I suppose the difference is that VNM states the limits within it operates, while I haven’t seen the limits of UDT described anywhere apart from this conversation.
I don’t know, maybe you’re right. Can you describe a bounded problem where the idea of common ancestors goes wrong?
Oh, I had a typo in my last comment. I wrote: “non-zero, infinitesimal chance” instead of “non-zero, non-infinitesimal chance”.
I wasn’t claiming that it goes wrong for a bounded problem (although it might). This is hard for me to answer as I don’t know what you mean by “bounded problem”. I’ll admit that this isn’t an issue for typical example problems as you are just told a scenario.

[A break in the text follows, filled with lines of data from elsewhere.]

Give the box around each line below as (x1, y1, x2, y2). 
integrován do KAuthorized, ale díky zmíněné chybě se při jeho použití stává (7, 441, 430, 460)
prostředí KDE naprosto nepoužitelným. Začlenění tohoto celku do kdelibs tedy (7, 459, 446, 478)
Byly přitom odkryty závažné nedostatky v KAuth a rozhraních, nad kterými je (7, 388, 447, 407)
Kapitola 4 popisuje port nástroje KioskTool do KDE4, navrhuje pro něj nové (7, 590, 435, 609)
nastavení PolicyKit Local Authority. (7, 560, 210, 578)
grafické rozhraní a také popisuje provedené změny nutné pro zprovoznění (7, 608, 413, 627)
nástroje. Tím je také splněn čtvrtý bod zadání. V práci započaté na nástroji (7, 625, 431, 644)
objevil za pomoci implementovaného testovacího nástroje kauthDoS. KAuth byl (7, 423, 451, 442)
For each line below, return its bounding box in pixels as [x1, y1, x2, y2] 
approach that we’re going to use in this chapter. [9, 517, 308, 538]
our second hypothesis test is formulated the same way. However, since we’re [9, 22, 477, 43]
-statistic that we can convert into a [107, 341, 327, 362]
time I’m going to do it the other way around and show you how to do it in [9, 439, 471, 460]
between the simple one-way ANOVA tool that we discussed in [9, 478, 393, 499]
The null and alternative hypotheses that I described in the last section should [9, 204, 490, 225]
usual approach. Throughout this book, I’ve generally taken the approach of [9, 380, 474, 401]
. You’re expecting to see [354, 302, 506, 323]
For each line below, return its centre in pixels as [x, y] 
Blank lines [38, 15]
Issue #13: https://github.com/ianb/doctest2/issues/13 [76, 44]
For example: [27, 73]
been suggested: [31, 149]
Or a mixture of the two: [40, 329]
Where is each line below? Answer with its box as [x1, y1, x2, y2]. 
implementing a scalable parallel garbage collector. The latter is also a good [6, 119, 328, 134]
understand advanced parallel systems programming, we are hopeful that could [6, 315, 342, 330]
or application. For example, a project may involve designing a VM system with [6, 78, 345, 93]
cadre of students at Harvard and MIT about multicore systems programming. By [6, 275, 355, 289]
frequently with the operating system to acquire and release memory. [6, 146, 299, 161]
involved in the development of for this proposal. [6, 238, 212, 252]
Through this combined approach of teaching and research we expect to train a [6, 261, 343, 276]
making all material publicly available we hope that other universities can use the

But when you are just given a bunch of observations as per real life and have to derive the situation yourself, you will have small amounts of probability on all kinds on weird and wacky theories. And the transitive closure means that an absolutely tiny probability of one scenario can dramatically change the reference class.
Not sure I understand. When simplifying a real life situation into UDT terms, why would you go from “Alice and Bob have a tiny chance of having a common ancestor” to “Alice and Bob are definitely part of the same reference class”?

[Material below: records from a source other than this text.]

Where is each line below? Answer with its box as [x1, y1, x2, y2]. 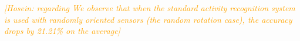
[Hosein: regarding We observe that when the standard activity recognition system [4, 2, 295, 13]
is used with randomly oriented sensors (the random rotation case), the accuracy [4, 13, 292, 25]
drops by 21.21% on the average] [4, 25, 120, 37]
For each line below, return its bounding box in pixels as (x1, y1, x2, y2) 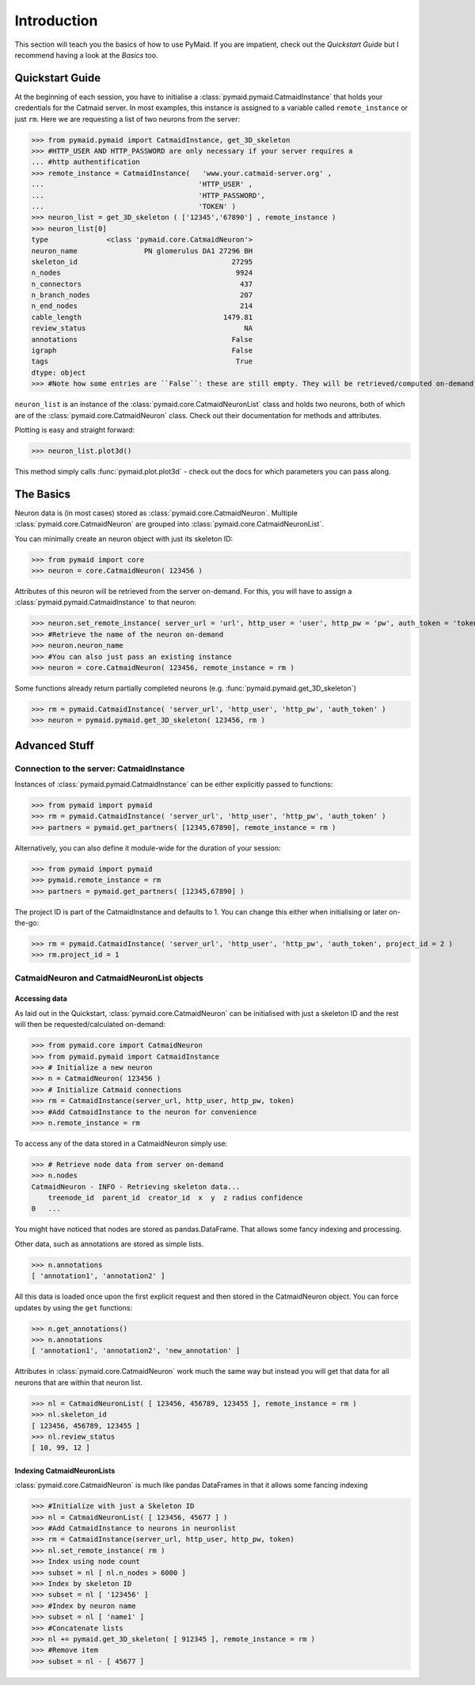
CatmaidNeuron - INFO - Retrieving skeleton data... (31, 1182, 241, 1191)
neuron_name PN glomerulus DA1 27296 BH (31, 246, 253, 255)
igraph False (31, 346, 253, 356)
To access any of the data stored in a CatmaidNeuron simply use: (14, 1139, 228, 1148)
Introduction (14, 12, 98, 29)
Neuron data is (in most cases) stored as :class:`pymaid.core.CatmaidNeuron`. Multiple (14, 508, 298, 518)
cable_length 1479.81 (31, 313, 253, 321)
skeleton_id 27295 (31, 257, 253, 266)
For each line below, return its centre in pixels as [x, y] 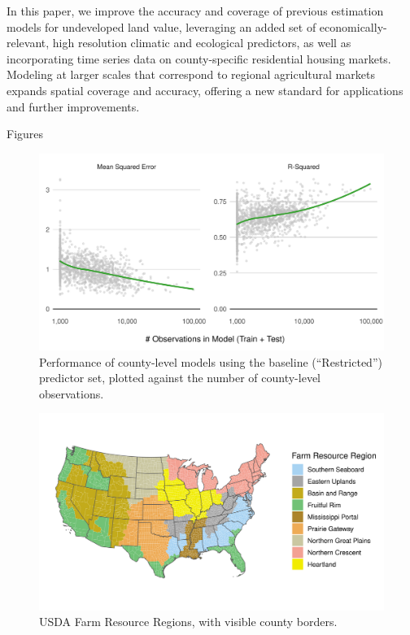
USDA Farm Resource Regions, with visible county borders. [188, 622]
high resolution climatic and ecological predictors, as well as [202, 43]
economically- [353, 26]
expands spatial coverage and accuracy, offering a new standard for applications [205, 90]
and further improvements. [73, 106]
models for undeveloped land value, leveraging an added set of [161, 26]
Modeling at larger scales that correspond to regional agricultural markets [191, 74]
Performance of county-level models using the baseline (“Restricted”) [211, 361]
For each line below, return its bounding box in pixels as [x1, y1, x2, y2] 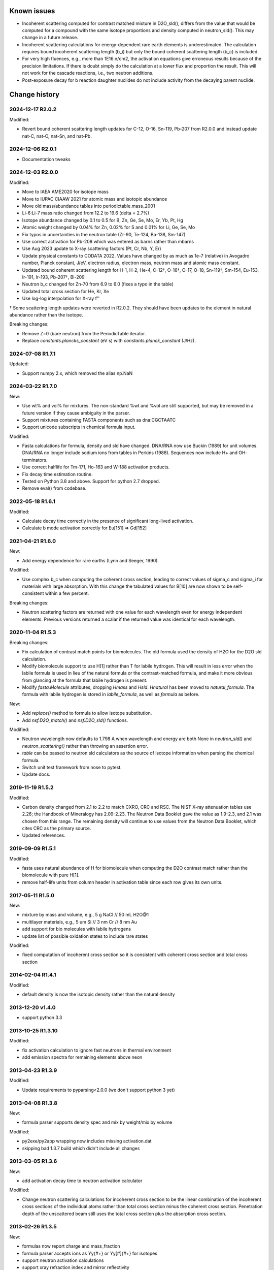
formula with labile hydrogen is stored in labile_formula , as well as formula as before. [22, 691, 200, 697]
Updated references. [22, 832, 65, 838]
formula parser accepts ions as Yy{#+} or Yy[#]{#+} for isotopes [22, 1250, 157, 1256]
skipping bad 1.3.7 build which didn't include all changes [22, 1145, 140, 1151]
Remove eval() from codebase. [22, 485, 87, 491]
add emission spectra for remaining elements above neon [22, 1054, 143, 1060]
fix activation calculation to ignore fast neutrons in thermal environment [22, 1047, 172, 1053]
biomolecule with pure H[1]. [22, 872, 80, 878]
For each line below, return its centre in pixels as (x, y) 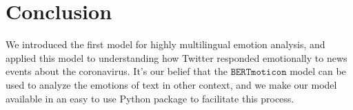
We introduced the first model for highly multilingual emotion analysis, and (165, 44)
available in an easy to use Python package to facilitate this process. (150, 98)
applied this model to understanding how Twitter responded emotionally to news (176, 57)
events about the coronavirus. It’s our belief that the (117, 71)
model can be (318, 71)
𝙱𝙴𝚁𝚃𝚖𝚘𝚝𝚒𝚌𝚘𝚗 (259, 73)
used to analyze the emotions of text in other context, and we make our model (171, 84)
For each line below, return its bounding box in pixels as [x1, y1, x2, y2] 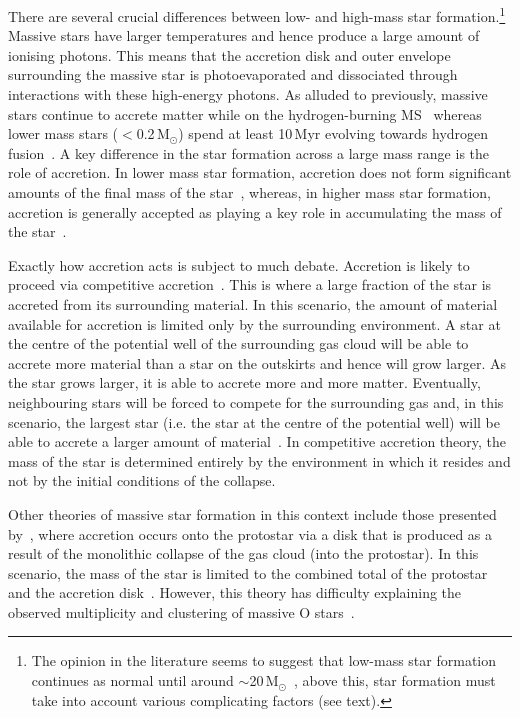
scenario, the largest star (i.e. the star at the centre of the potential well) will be [8, 411, 501, 432]
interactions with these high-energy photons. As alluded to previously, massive [8, 84, 488, 105]
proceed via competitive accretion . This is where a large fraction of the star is [8, 274, 492, 295]
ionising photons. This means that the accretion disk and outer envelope [8, 44, 451, 65]
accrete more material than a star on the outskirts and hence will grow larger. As [8, 352, 506, 373]
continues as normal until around [31, 670, 234, 691]
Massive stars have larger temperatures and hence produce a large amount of [8, 25, 480, 46]
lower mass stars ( [8, 123, 119, 144]

Because UDT cares about possibilities that don’t occur, no matter how small the odds. Ie. Counterfactual Mugging with a 1 in a million chance of the coin coming up heads is still included in the possibility tree. Similarly, A and B are part of the same reference class if C is included in the possibility tree, no matter how small the odds. Not sure if that is clear though.
When I said “If two agents have a common ancestor, they are in the same reference class” I meant that they must have a common ancestor for certain, not just with nonzero probability. That’s also discontinuous (what if two agents have 99% probability of having a common ancestor?) but it works fine on many problems that are simplified from the real world, because simplification often involves certainty.

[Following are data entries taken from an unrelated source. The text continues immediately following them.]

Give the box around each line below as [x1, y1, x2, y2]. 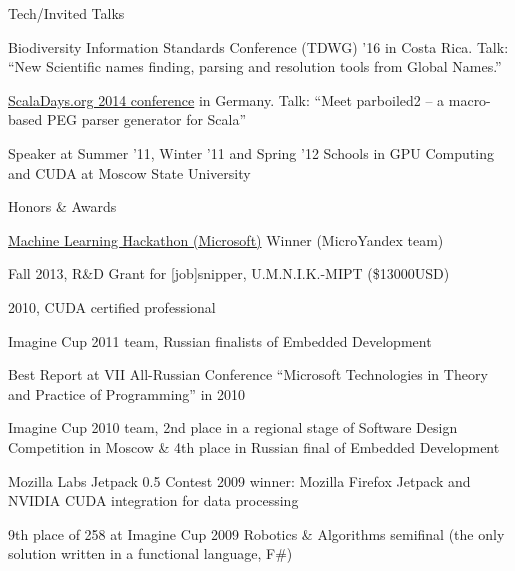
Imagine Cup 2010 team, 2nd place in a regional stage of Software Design [8, 417, 458, 438]
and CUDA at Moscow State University [8, 162, 251, 183]
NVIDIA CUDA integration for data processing [8, 490, 299, 511]
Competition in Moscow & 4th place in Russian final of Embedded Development [8, 436, 500, 457]
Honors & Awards [8, 196, 117, 217]
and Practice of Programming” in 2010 [8, 383, 245, 404]
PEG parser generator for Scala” [46, 109, 247, 130]
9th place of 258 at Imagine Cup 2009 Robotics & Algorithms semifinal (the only [8, 523, 505, 544]
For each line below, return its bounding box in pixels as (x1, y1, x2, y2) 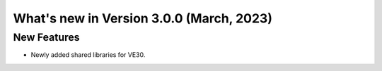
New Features (13, 31, 81, 44)
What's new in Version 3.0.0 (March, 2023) (13, 11, 272, 26)
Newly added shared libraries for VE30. (30, 51, 146, 59)
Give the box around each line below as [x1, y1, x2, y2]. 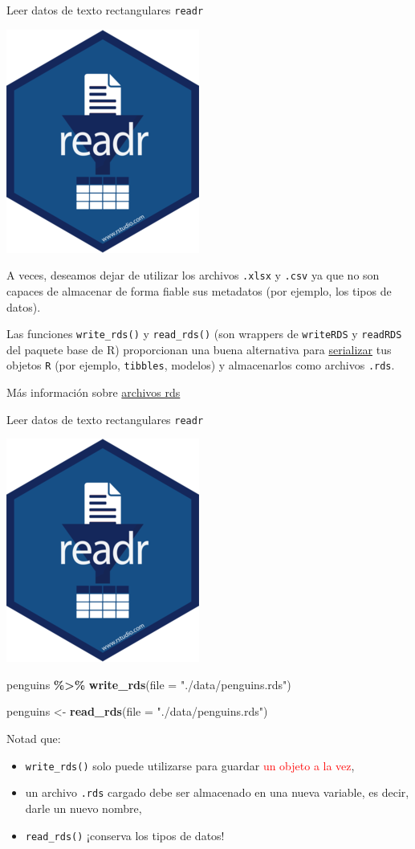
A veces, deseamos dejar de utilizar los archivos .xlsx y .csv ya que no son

Do you mean that they must have a common ancestor if they exist or that they must have a common ancestor full stop?
Common ancestor full stop sounds more right.
Well, I suspect that the discontinuity will lead to strange results in practice, such as when you are uncertain of the past. For example, in Counterfactual Mugging, if there is any chance that you are a Boltzmann Brain who was created knowing/believing the coin was tails then you won’t have a common ancestor with brains that actually experienced the problem and saw tails, so you shouldn’t pay.But perhaps you don’t actually have to have an experience, but only believe that you had such an experience in the past?
All theories have limits of applicability. For example, Von Neumann-Morgenstern expected utility maximization requires the axiom of independence, which means you can’t be absent-minded (forgetting something and ending up in a previous mental state, like in the Absent-Minded Driver problem). If there’s even a tiny chance that you’re absent-minded, the problem can no longer be cast in VNM terms. That’s where UDT comes in, it can deal with absent-mindedness and many other things. But if there’s even a tiny chance of having more than one reference class, the problem can no longer be cast in UDT terms either. With multiple reference classes you need game theory, not decision theory.
I suppose the difference is that VNM states the limits within it operates, while I haven’t seen the limits of UDT described anywhere apart from this conversation.